## Dataset records
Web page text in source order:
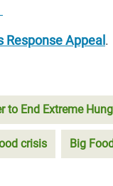
Response Appeal .
to End Extreme
crisis Big
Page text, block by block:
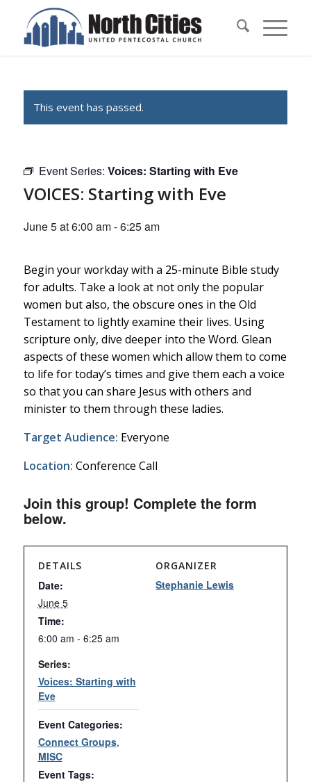
This event has passed.
Event Series: Voices: Starting with Eve
VOICES: Starting with Eve
June 5 at 6:00 am-6:25 am
Begin your workday with a 25-minute Bible study
for adults. Take a look at not only the popular
women but also, the obscure ones in the Old
Testament to lightly examine their lives. Using
scripture only, dive deeper into the Word. Glean
aspects of these women which allow them to come
to life for today’s times and give them each a voice
so that you can share Jesus with others and
minister to them through these ladies.
Target Audience: Everyone
Location: Conference Call
Join this group! Complete the form
below.
DETAILS
Date:
June 5
Time:
6:00 am - 6:25 am
Series:
Voices: Starting with
Eve
Event Categories:
Connect Groups,
MISC
Event Tags:
ORGANIZER
Stephanie Lewis
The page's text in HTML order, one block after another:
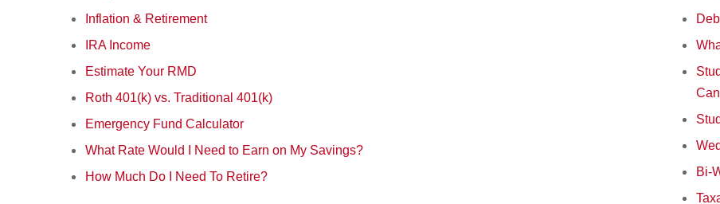
Inflation & Retirement
IRA Income
Estimate Your RMD
Roth 401(k) vs. Traditional 401(k)
Emergency Fund Calculator
What Rate Would I Need to Earn on My Savings?
How Much Do I Need To Retire?
Bi-
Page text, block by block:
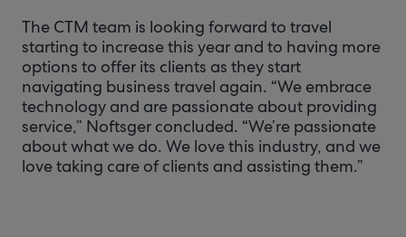
The CTM team is looking forward to travel
starting to increase this year and to having more
options to offer its clients as they start
navigating business travel again. “We embrace
technology and are passionate about providing
service,” Noftsger concluded. “We’re passionate
about what we do. We love this industry, and we
love taking care of clients and assisting them.”
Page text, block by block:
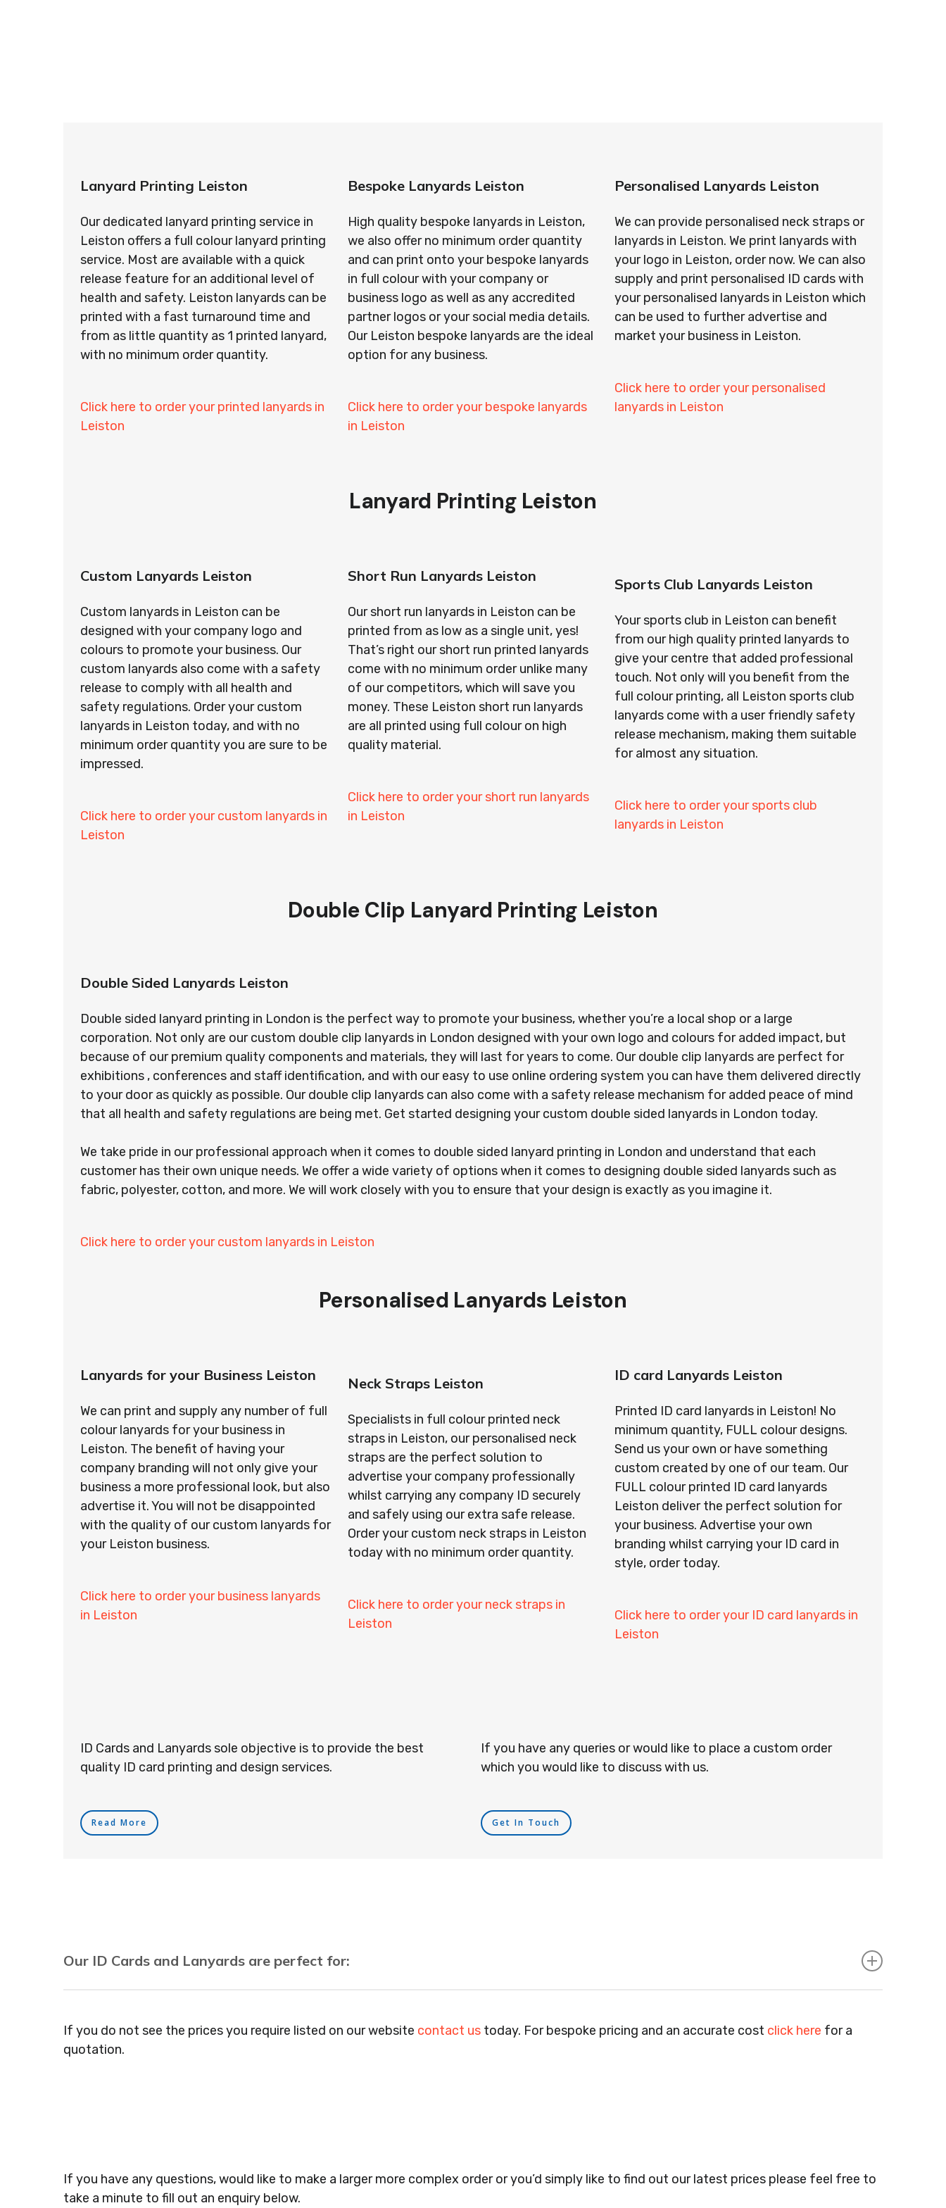
Lanyard Printing Leiston
Our dedicated lanyard printing service in
Leiston offers a full colour lanyard printing
service. Most are available with a quick
release feature for an additional level of
health and safety. Leiston lanyards can be
printed with a fast turnaround time and
from as little quantity as 1 printed lanyard,
with no minimum order quantity.
Click here to order your printed lanyards in
Leiston
Bespoke Lanyards Leiston
High quality bespoke lanyards in Leiston,
we also offer no minimum order quantity
and can print onto your bespoke lanyards
in full colour with your company or
business logo as well as any accredited
partner logos or your social media details.
Our Leiston bespoke lanyards are the ideal
option for any business.
Click here to order your bespoke lanyards
in Leiston
Personalised Lanyards Leiston
We can provide personalised neck straps or
lanyards in Leiston. We print lanyards with
your logo in Leiston, order now. We can also
supply and print personalised ID cards with
your personalised lanyards in Leiston which
can be used to further advertise and
market your business in Leiston.
Click here to order your personalised
lanyards in Leiston
Lanyard Printing Leiston
Custom Lanyards Leiston
Custom lanyards in Leiston can be
designed with your company logo and
colours to promote your business. Our
custom lanyards also come with a safety
release to comply with all health and
safety regulations. Order your custom
lanyards in Leiston today, and with no
minimum order quantity you are sure to be
impressed.
Click here to order your custom lanyards in
Leiston
Short Run Lanyards Leiston
Our short run lanyards in Leiston can be
printed from as low as a single unit, yes!
That’s right our short run printed lanyards
come with no minimum order unlike many
of our competitors, which will save you
money. These Leiston short run lanyards
are all printed using full colour on high
quality material.
Click here to order your short run lanyards
in Leiston
Sports Club Lanyards Leiston
Your sports club in Leiston can benefit
from our high quality printed lanyards to
give your centre that added professional
touch. Not only will you benefit from the
full colour printing, all Leiston sports club
lanyards come with a user friendly safety
release mechanism, making them suitable
for almost any situation.
Click here to order your sports club
lanyards in Leiston
Double Clip Lanyard Printing Leiston
Double Sided Lanyards Leiston
Double sided lanyard printing in London is the perfect way to promote your business, whether you’re a local shop or a large
corporation. Not only are our custom double clip lanyards in London designed with your own logo and colours for added impact, but
because of our premium quality components and materials, they will last for years to come. Our double clip lanyards are perfect for
exhibitions , conferences and staff identification, and with our easy to use online ordering system you can have them delivered directly
to your door as quickly as possible. Our double clip lanyards can also come with a safety release mechanism for added peace of mind
that all health and safety regulations are being met. Get started designing your custom double sided lanyards in London today.
We take pride in our professional approach when it comes to double sided lanyard printing in London and understand that each
customer has their own unique needs. We offer a wide variety of options when it comes to designing double sided lanyards such as
fabric, polyester, cotton, and more. We will work closely with you to ensure that your design is exactly as you imagine it.
Click here to order your custom lanyards in Leiston
Personalised Lanyards Leiston
Lanyards for your Business Leiston
We can print and supply any number of full
colour lanyards for your business in
Leiston. The benefit of having your
company branding will not only give your
business a more professional look, but also
advertise it. You will not be disappointed
with the quality of our custom lanyards for
your Leiston business.
Click here to order your business lanyards
in Leiston
Neck Straps Leiston
Specialists in full colour printed neck
straps in Leiston, our personalised neck
straps are the perfect solution to
advertise your company professionally
whilst carrying any company ID securely
and safely using our extra safe release.
Order your custom neck straps in Leiston
today with no minimum order quantity.
Click here to order your neck straps in
Leiston
ID card Lanyards Leiston
Printed ID card lanyards in Leiston! No
minimum quantity, FULL colour designs.
Send us your own or have something
custom created by one of our team. Our
FULL colour printed ID card lanyards
Leiston deliver the perfect solution for
your business. Advertise your own
branding whilst carrying your ID card in
style, order today.
Click here to order your ID card lanyards in
Leiston
ID Cards and Lanyards sole objective is to provide the best
quality ID card printing and design services.
Read More
If you have any queries or would like to place a custom order
which you would like to discuss with us.
Get In Touch
Our ID Cards and Lanyards are perfect for:
Gyms, Festival Organisers, Party Planners, Warehouses, Childrens Nursery’s, Security Companies, Plumbers & Gas Engineers, Catering, Hair
Dressers, Beauty Salons Spas, Coffee Shops, Cafes, Nail Bars, Tanning Salons, Clothes Shops, Retail Shops, Acupuncturists, Supermarkets,
If you do not see the prices you require listed on our website contact us today. For bespoke pricing and an accurate cost click here for a
quotation.
If you have any questions, would like to make a larger more complex order or you’d simply like to find out our latest prices please feel free to
take a minute to fill out an enquiry below.
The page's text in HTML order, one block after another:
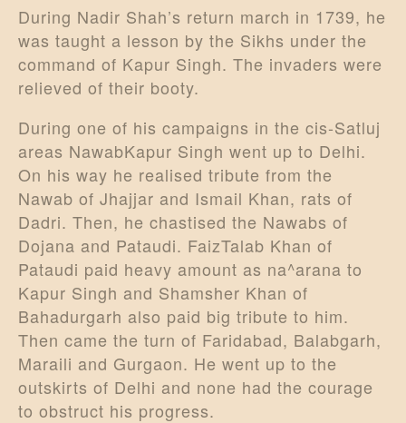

## Exercise
Pictures aside, every entry above must be repeated exactly.

## Solved exercise
Web page text in source order:
Response Appeal .
to End Extreme
crisis Big
Page text, block by block:
This event has passed.
Event Series: Voices: Starting with Eve
VOICES: Starting with Eve
June 5 at 6:00 am-6:25 am
Begin your workday with a 25-minute Bible study
for adults. Take a look at not only the popular
women but also, the obscure ones in the Old
Testament to lightly examine their lives. Using
scripture only, dive deeper into the Word. Glean
aspects of these women which allow them to come
to life for today’s times and give them each a voice
so that you can share Jesus with others and
minister to them through these ladies.
Target Audience: Everyone
Location: Conference Call
Join this group! Complete the form
below.
DETAILS
Date:
June 5
Time:
6:00 am - 6:25 am
Series:
Voices: Starting with
Eve
Event Categories:
Connect Groups,
MISC
Event Tags:
ORGANIZER
Stephanie Lewis
The page's text in HTML order, one block after another:
Inflation & Retirement
IRA Income
Estimate Your RMD
Roth 401(k) vs. Traditional 401(k)
Emergency Fund Calculator
What Rate Would I Need to Earn on My Savings?
How Much Do I Need To Retire?
Bi-
Page text, block by block:
The CTM team is looking forward to travel
starting to increase this year and to having more
options to offer its clients as they start
navigating business travel again. “We embrace
technology and are passionate about providing
service,” Noftsger concluded. “We’re passionate
about what we do. We love this industry, and we
love taking care of clients and assisting them.”
Page text, block by block:
Lanyard Printing Leiston
Our dedicated lanyard printing service in
Leiston offers a full colour lanyard printing
service. Most are available with a quick
release feature for an additional level of
health and safety. Leiston lanyards can be
printed with a fast turnaround time and
from as little quantity as 1 printed lanyard,
with no minimum order quantity.
Click here to order your printed lanyards in
Leiston
Bespoke Lanyards Leiston
High quality bespoke lanyards in Leiston,
we also offer no minimum order quantity
and can print onto your bespoke lanyards
in full colour with your company or
business logo as well as any accredited
partner logos or your social media details.
Our Leiston bespoke lanyards are the ideal
option for any business.
Click here to order your bespoke lanyards
in Leiston
Personalised Lanyards Leiston
We can provide personalised neck straps or
lanyards in Leiston. We print lanyards with
your logo in Leiston, order now. We can also
supply and print personalised ID cards with
your personalised lanyards in Leiston which
can be used to further advertise and
market your business in Leiston.
Click here to order your personalised
lanyards in Leiston
Lanyard Printing Leiston
Custom Lanyards Leiston
Custom lanyards in Leiston can be
designed with your company logo and
colours to promote your business. Our
custom lanyards also come with a safety
release to comply with all health and
safety regulations. Order your custom
lanyards in Leiston today, and with no
minimum order quantity you are sure to be
impressed.
Click here to order your custom lanyards in
Leiston
Short Run Lanyards Leiston
Our short run lanyards in Leiston can be
printed from as low as a single unit, yes!
That’s right our short run printed lanyards
come with no minimum order unlike many
of our competitors, which will save you
money. These Leiston short run lanyards
are all printed using full colour on high
quality material.
Click here to order your short run lanyards
in Leiston
Sports Club Lanyards Leiston
Your sports club in Leiston can benefit
from our high quality printed lanyards to
give your centre that added professional
touch. Not only will you benefit from the
full colour printing, all Leiston sports club
lanyards come with a user friendly safety
release mechanism, making them suitable
for almost any situation.
Click here to order your sports club
lanyards in Leiston
Double Clip Lanyard Printing Leiston
Double Sided Lanyards Leiston
Double sided lanyard printing in London is the perfect way to promote your business, whether you’re a local shop or a large
corporation. Not only are our custom double clip lanyards in London designed with your own logo and colours for added impact, but
because of our premium quality components and materials, they will last for years to come. Our double clip lanyards are perfect for
exhibitions , conferences and staff identification, and with our easy to use online ordering system you can have them delivered directly
to your door as quickly as possible. Our double clip lanyards can also come with a safety release mechanism for added peace of mind
that all health and safety regulations are being met. Get started designing your custom double sided lanyards in London today.
We take pride in our professional approach when it comes to double sided lanyard printing in London and understand that each
customer has their own unique needs. We offer a wide variety of options when it comes to designing double sided lanyards such as
fabric, polyester, cotton, and more. We will work closely with you to ensure that your design is exactly as you imagine it.
Click here to order your custom lanyards in Leiston
Personalised Lanyards Leiston
Lanyards for your Business Leiston
We can print and supply any number of full
colour lanyards for your business in
Leiston. The benefit of having your
company branding will not only give your
business a more professional look, but also
advertise it. You will not be disappointed
with the quality of our custom lanyards for
your Leiston business.
Click here to order your business lanyards
in Leiston
Neck Straps Leiston
Specialists in full colour printed neck
straps in Leiston, our personalised neck
straps are the perfect solution to
advertise your company professionally
whilst carrying any company ID securely
and safely using our extra safe release.
Order your custom neck straps in Leiston
today with no minimum order quantity.
Click here to order your neck straps in
Leiston
ID card Lanyards Leiston
Printed ID card lanyards in Leiston! No
minimum quantity, FULL colour designs.
Send us your own or have something
custom created by one of our team. Our
FULL colour printed ID card lanyards
Leiston deliver the perfect solution for
your business. Advertise your own
branding whilst carrying your ID card in
style, order today.
Click here to order your ID card lanyards in
Leiston
ID Cards and Lanyards sole objective is to provide the best
quality ID card printing and design services.
Read More
If you have any queries or would like to place a custom order
which you would like to discuss with us.
Get In Touch
Our ID Cards and Lanyards are perfect for:
Gyms, Festival Organisers, Party Planners, Warehouses, Childrens Nursery’s, Security Companies, Plumbers & Gas Engineers, Catering, Hair
Dressers, Beauty Salons Spas, Coffee Shops, Cafes, Nail Bars, Tanning Salons, Clothes Shops, Retail Shops, Acupuncturists, Supermarkets,
If you do not see the prices you require listed on our website contact us today. For bespoke pricing and an accurate cost click here for a
quotation.
If you have any questions, would like to make a larger more complex order or you’d simply like to find out our latest prices please feel free to
take a minute to fill out an enquiry below.
The page's text in HTML order, one block after another:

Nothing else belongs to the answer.